═════ Supplied information ═════
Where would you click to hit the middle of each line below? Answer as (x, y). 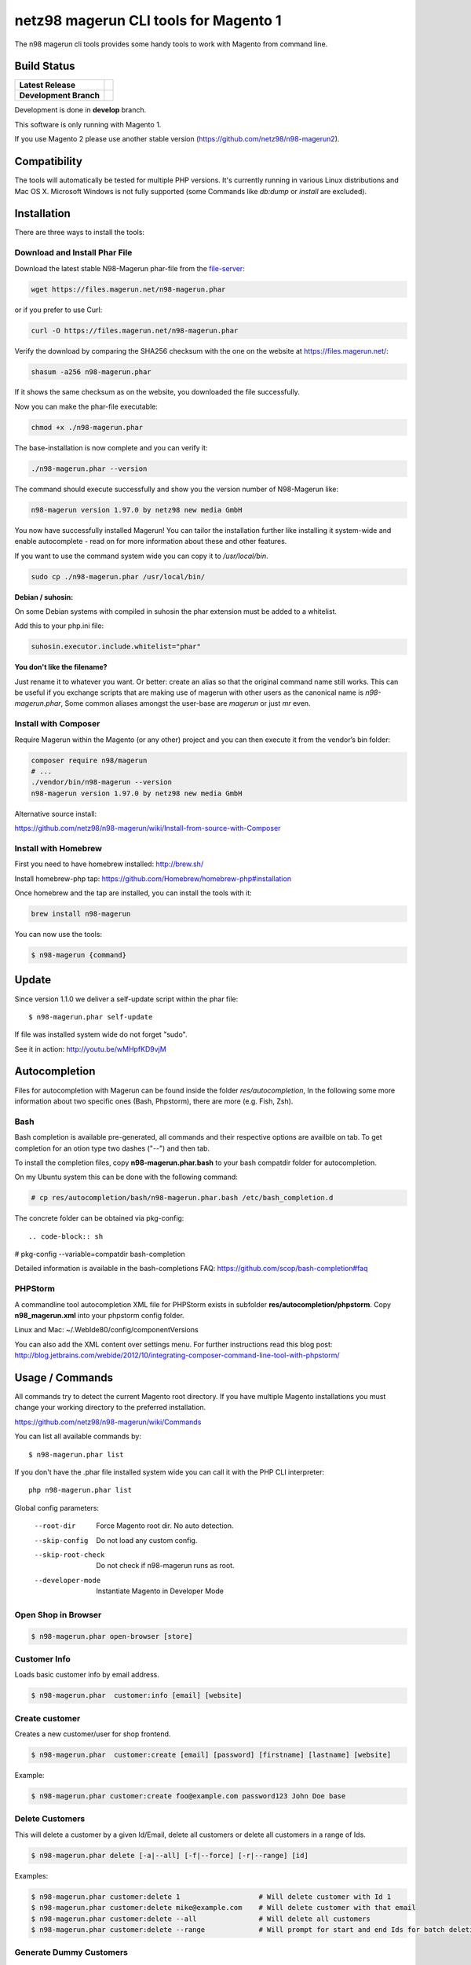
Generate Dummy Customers (71, 1952)
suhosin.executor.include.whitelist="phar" (116, 647)
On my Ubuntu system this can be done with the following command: (126, 1177)
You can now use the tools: (58, 935)
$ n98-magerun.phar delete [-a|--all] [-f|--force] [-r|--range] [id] (170, 1855)
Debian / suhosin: (44, 597)
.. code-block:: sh (66, 1236)
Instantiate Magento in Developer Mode (160, 1591)
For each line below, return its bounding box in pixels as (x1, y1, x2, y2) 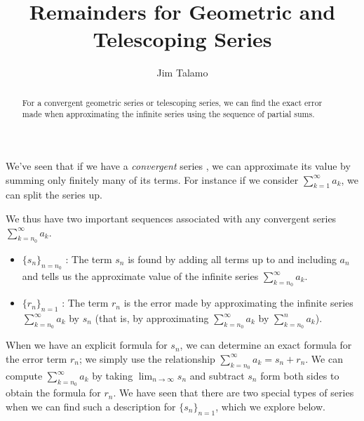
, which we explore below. (215, 399, 325, 413)
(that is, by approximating (95, 311, 209, 325)
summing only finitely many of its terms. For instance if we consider (6, 172, 299, 187)
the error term (6, 351, 67, 366)
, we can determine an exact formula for (180, 338, 352, 352)
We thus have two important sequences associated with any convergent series (6, 211, 337, 225)
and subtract (189, 368, 245, 382)
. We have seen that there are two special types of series (113, 385, 354, 400)
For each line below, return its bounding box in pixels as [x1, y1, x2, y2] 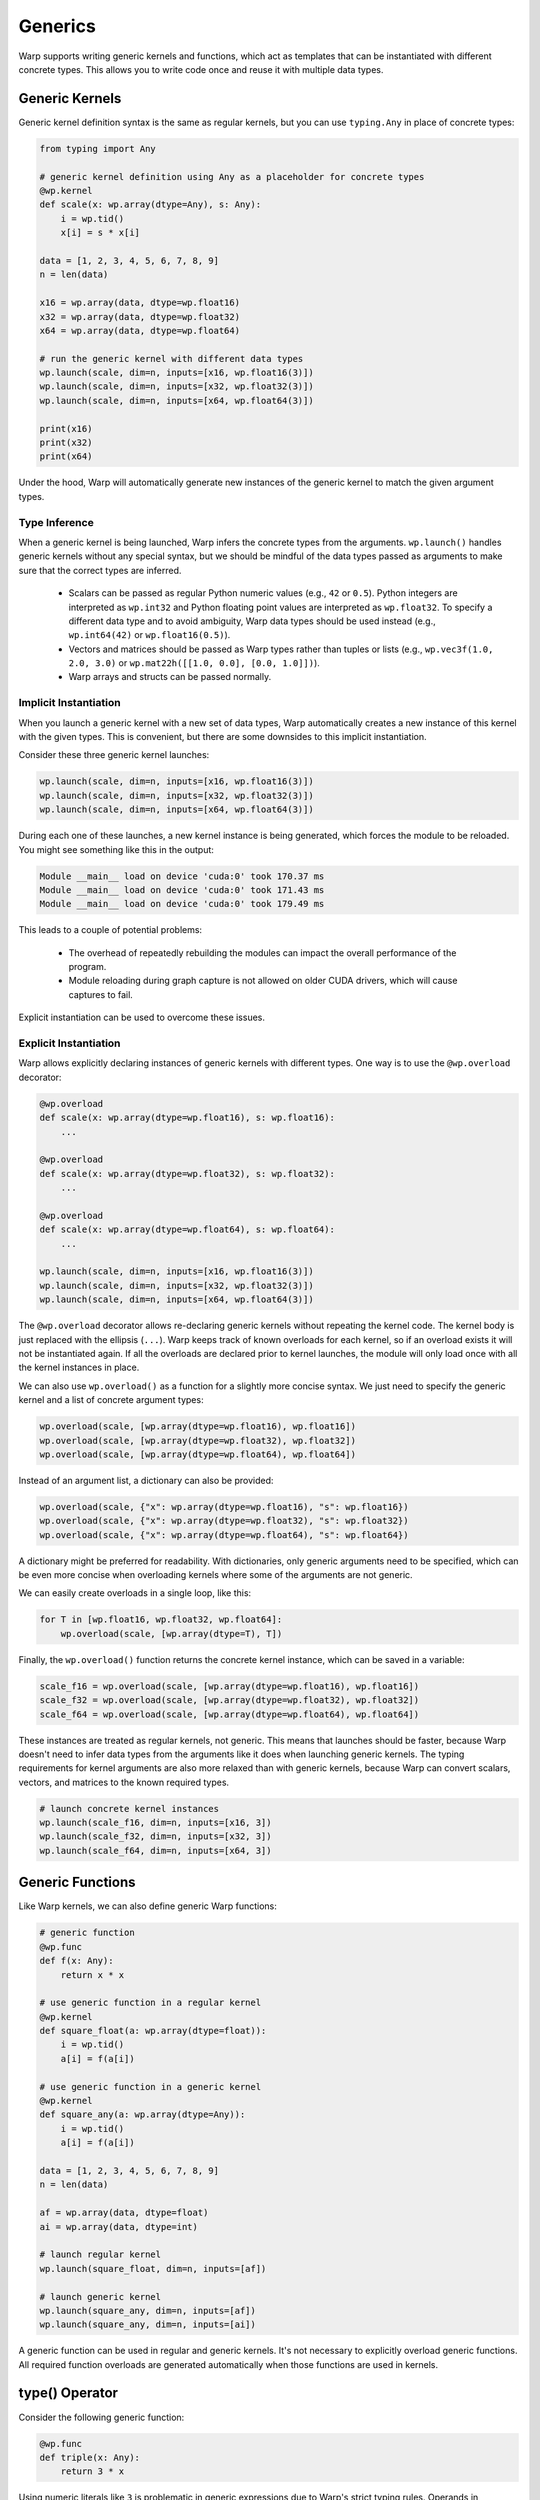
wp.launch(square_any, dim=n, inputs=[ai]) [39, 2319, 257, 2330]
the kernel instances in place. [18, 1361, 140, 1374]
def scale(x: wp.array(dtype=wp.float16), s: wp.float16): [39, 1112, 335, 1124]
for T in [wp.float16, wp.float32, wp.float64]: [39, 1614, 283, 1625]
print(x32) [39, 437, 93, 449]
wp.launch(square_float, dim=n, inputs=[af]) [39, 2263, 267, 2274]
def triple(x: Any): [39, 2451, 140, 2463]
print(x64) [39, 451, 93, 462]
═════
• Exercise aim
With the pictures stripped out, return each record word for word.

• Problem solution
Where would you click to hit the middle of each line below? Answer as (x, y). 
Generate Dummy Customers (71, 1952)
suhosin.executor.include.whitelist="phar" (116, 647)
On my Ubuntu system this can be done with the following command: (126, 1177)
You can now use the tools: (58, 935)
$ n98-magerun.phar delete [-a|--all] [-f|--force] [-r|--range] [id] (170, 1855)
Debian / suhosin: (44, 597)
.. code-block:: sh (66, 1236)
Instantiate Magento in Developer Mode (160, 1591)
For each line below, return its bounding box in pixels as (x1, y1, x2, y2) 
, which we explore below. (215, 399, 325, 413)
(that is, by approximating (95, 311, 209, 325)
summing only finitely many of its terms. For instance if we consider (6, 172, 299, 187)
the error term (6, 351, 67, 366)
, we can determine an exact formula for (180, 338, 352, 352)
We thus have two important sequences associated with any convergent series (6, 211, 337, 225)
and subtract (189, 368, 245, 382)
. We have seen that there are two special types of series (113, 385, 354, 400)
For each line below, return its bounding box in pixels as [x1, y1, x2, y2] 
wp.launch(square_any, dim=n, inputs=[ai]) [39, 2319, 257, 2330]
the kernel instances in place. [18, 1361, 140, 1374]
def scale(x: wp.array(dtype=wp.float16), s: wp.float16): [39, 1112, 335, 1124]
for T in [wp.float16, wp.float32, wp.float64]: [39, 1614, 283, 1625]
print(x32) [39, 437, 93, 449]
wp.launch(square_float, dim=n, inputs=[af]) [39, 2263, 267, 2274]
def triple(x: Any): [39, 2451, 140, 2463]
print(x64) [39, 451, 93, 462]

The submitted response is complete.